La Turquie organise trois jours de Forum diplomatique auquel elle avait convié Sergueï Lavrov, qui a confirmé sa venue ce week-end, selon le gouvernement turc qui espérait aussi convaincre Dmytro Kouleba, le ministre ukrainien.

La rencontre a été aussitôt confirmée par Moscou, tandis que le porte-parole du ministère ukrainien des Affaires étrangères, Oleg Nikolenko, a simplement indiqué à l’AFP que «la possibilité d’une telle rencontre est envisagée».

«À la suite des initiatives de notre président et de nos intenses efforts diplomatiques, les ministres des Affaires étrangères de la Russie et de l’Ukraine ont décidé de se réunir avec ma participation en marge» du Forum diplomatique d’Antalya, le 10 mars, a précisé M. Cavusoglu dans un message sur Twitter.


La porte-parole de la diplomatie russe, Maria Zakharova a pour sa part indiqué sur la messagerie Telegram que «conformément à un accord au téléphone entre les présidents russe et turc, (...) un contact est prévu en marge du Forum diplomatique d’Antalya entre le ministre russe des Affaires étrangères Sergueï Lavrov et celui de l’Ukraine Dmytro Kouleba».

Ce sera la première sortie de M. Lavrov depuis le début des hostilités hors de Russie, visée par de nombreuses sanctions des Occidentaux qui l’isolent du reste du monde.

Membre de l’Otan et alliée de l’Ukraine, la Turquie entretient également des liens proches avec la Russie et a veillé depuis le début du conflit à maintenir la ligne ouverte avec les deux capitales.


Le président turc Recep Tayyip Erdogan s’est entretenu dimanche au téléphone avec son homologue russe auquel il a réclamé un «cessez-le-feu général urgent» en Ukraine, mais Vladimir Poutine en retour a exigé d’abord que les conditions de la Russie soient remplies.

«Un cessez-le-feu urgent et général permettra de rechercher une solution politique et de répondre aux inquiétudes humanitaires», a affirmé le chef de l’État turc.

Il a également réclamé l’ouverture «urgente» de couloirs humanitaires en Ukraine.

Depuis le début du conflit, Ankara s’essaie à un périlleux exercice d’équilibre: «N’abandonner ni Kiev, ni Moscou» et «ne pas céder sur les intérêts de la Turquie», a résumé le président Erdogan au premier jour de la guerre le 24 février, alors qu’il s’est beaucoup investi pour promouvoir une médiation entre les deux pays.

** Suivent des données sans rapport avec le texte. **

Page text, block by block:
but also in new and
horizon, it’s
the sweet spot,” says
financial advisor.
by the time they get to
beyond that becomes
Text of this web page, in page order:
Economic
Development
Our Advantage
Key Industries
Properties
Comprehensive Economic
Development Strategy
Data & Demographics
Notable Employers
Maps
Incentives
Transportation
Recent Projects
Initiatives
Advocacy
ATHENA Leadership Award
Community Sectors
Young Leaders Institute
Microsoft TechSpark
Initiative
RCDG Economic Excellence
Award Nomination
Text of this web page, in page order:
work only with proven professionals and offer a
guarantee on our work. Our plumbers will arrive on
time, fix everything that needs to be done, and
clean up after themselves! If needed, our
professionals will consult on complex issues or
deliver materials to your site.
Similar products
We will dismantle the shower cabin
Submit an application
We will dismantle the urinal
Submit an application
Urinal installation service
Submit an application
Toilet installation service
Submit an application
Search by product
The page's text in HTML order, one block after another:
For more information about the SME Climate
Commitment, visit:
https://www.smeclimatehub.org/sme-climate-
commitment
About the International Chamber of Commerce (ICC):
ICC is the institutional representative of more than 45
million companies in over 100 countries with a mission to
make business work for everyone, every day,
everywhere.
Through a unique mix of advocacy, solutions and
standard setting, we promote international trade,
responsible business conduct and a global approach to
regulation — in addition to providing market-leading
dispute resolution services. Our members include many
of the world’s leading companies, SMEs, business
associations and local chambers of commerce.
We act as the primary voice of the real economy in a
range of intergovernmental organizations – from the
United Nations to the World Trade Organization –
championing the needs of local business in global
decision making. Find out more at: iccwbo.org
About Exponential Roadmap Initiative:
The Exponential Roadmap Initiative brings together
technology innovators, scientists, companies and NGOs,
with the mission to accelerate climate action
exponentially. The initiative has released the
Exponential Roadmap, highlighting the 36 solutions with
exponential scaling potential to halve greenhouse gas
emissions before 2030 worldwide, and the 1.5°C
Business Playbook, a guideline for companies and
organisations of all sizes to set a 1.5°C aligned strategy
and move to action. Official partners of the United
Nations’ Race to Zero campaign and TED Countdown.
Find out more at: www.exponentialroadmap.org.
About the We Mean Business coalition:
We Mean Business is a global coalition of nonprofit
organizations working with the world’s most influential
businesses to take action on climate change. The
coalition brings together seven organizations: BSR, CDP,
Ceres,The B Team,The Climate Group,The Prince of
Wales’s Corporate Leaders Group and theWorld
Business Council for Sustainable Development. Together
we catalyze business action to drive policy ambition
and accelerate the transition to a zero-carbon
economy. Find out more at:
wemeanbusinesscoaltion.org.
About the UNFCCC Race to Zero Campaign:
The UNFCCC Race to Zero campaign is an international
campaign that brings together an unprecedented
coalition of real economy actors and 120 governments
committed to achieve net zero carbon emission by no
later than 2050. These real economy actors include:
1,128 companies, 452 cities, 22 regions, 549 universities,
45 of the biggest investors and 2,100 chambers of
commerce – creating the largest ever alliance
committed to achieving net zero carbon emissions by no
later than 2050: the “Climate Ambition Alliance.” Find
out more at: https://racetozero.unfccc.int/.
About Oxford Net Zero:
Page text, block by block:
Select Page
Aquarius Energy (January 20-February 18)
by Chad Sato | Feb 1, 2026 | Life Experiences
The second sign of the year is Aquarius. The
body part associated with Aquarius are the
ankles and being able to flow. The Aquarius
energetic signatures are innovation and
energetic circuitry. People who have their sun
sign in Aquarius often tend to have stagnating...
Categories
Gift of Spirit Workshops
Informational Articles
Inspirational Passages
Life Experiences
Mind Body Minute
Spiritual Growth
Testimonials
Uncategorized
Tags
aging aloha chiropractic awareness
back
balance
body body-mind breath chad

Il s’est ainsi rendu à Kiev le mois dernier pour y rencontrer le président Volodymyr Zelensky - auquel la Turquie livre les drones de combat qui ont déjà visé les colonnes russes sur le terrain.

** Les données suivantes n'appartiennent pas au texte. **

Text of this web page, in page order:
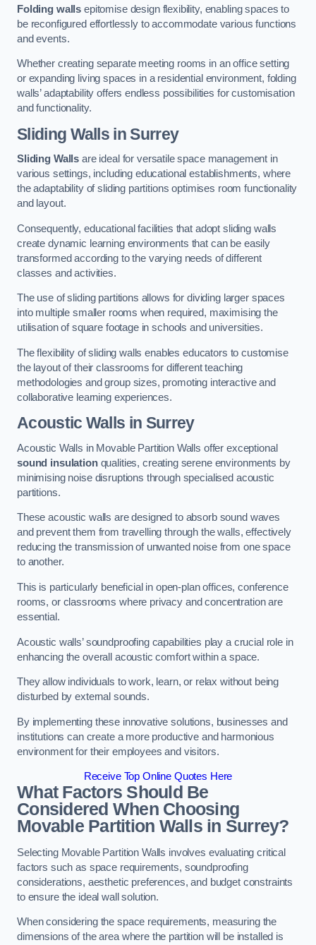
Folding walls epitomise design flexibility, enabling spaces to
be reconfigured effortlessly to accommodate various functions
and events.
Whether creating separate meeting rooms in an office setting
or expanding living spaces in a residential environment, folding
walls’ adaptability offers endless possibilities for customisation
and functionality.
Sliding Walls in Surrey
Sliding Walls are ideal for versatile space management in
various settings, including educational establishments, where
the adaptability of sliding partitions optimises room functionality
and layout.
Consequently, educational facilities that adopt sliding walls
create dynamic learning environments that can be easily
transformed according to the varying needs of different
classes and activities.
The use of sliding partitions allows for dividing larger spaces
into multiple smaller rooms when required, maximising the
utilisation of square footage in schools and universities.
The flexibility of sliding walls enables educators to customise
the layout of their classrooms for different teaching
methodologies and group sizes, promoting interactive and
collaborative learning experiences.
Acoustic Walls in Surrey
Acoustic Walls in Movable Partition Walls offer exceptional
sound insulationqualities, creating serene environments by
minimising noise disruptions through specialised acoustic
partitions.
These acoustic walls are designed to absorb sound waves
and prevent them from travelling through the walls, effectively
reducing the transmission of unwanted noise from one space
to another.
This is particularly beneficial in open-plan offices, conference
rooms, or classrooms where privacy and concentration are
essential.
Acoustic walls’ soundproofing capabilities play a crucial role in
enhancing the overall acoustic comfort within a space.
They allow individuals to work, learn, or relax without being
disturbed by external sounds.
By implementing these innovative solutions, businesses and
institutions can create a more productive and harmonious
environment for their employees and visitors.
Receive Top Online Quotes Here
What Factors Should Be
Considered When Choosing
Movable Partition Walls in Surrey?
Selecting Movable Partition Walls involves evaluating critical
factors such as space requirements, soundproofing
considerations, aesthetic preferences, and budget constraints
to ensure the ideal wall solution.
When considering the space requirements, measuring the
dimensions of the area where the partition will be installed is
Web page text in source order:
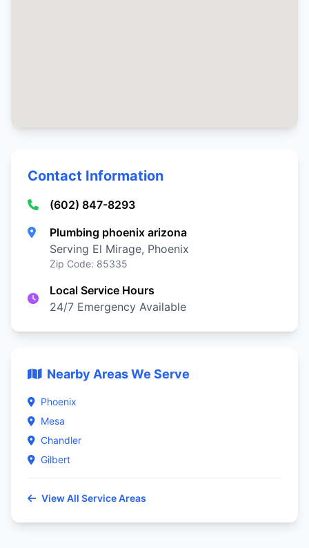
Contact Information
(602) 847-8293
Plumbing phoenix arizona
Serving El Mirage, Phoenix
Zip Code: 85335
Local Service Hours
24/7 Emergency Available
Nearby Areas We Serve
Phoenix
Mesa
Chandler
Gilbert
View All Service Areas

Et il a à plusieurs reprises réitéré son invitation au président russe Vladimir Poutine à le rencontrer - une offre poliment accueillie par l’intéressé qui n’a pas donné suite.

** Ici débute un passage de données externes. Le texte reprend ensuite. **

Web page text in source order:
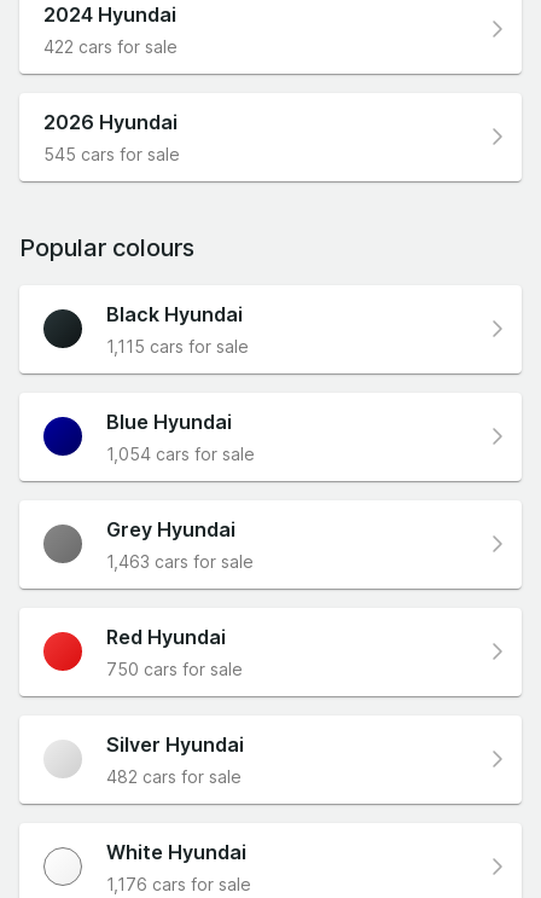
2024 Hyundai
422 cars for sale
2026 Hyundai
545 cars for sale
Popular colours
Black Hyundai
1,115 cars for sale
Blue Hyundai
1,054 cars for sale
Grey Hyundai
1,463 cars for sale
Red Hyundai
750 cars for sale
Silver Hyundai
482 cars for sale
White Hyundai
1,176 cars for sale
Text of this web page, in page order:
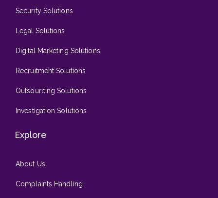
Security Solutions
Legal Solutions
Digital Marketing Solutions
Recruitment Solutions
Outsourcing Solutions
Investigation Solutions
Explore
About Us
Complaints Handling
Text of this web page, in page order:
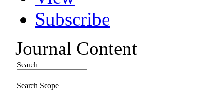
Subscribe
Journal Content
Search
Search Scope
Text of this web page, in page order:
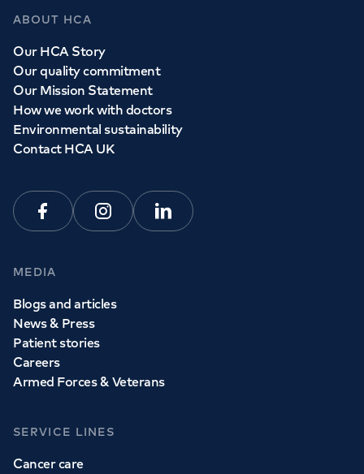
ABOUT HCA
Our HCA Story
Our quality commitment
Our Mission Statement
How we work with doctors
Environmental sustainability
Contact HCA UK
FacebookInstagramLinkedin
MEDIA
Blogs and articles
News & Press
Patient stories
Careers
Armed Forces & Veterans
SERVICE LINES
Cancer care
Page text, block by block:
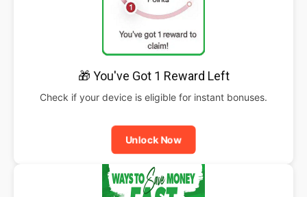
🎁 You've Got 1 Reward Left
Check if your device is eligible for instant bonuses.
Unlock Now

La Turquie dépend de Moscou pour maintenir à flot son économie déjà minée par une inflation à près de 55% sur un an. Moscou a assuré en 2021 44% des importations turques de gaz et les 4,7 millions de touristes russes ont représenté 19% des visiteurs étrangers en Turquie.

Mais pour sa part la Turquie est le seul pays de l’Otan à ne pas avoir fermé son espace aérien aux avions russes, et de nombreux ressortissants russes fuyant le régime affluent à Istanbul.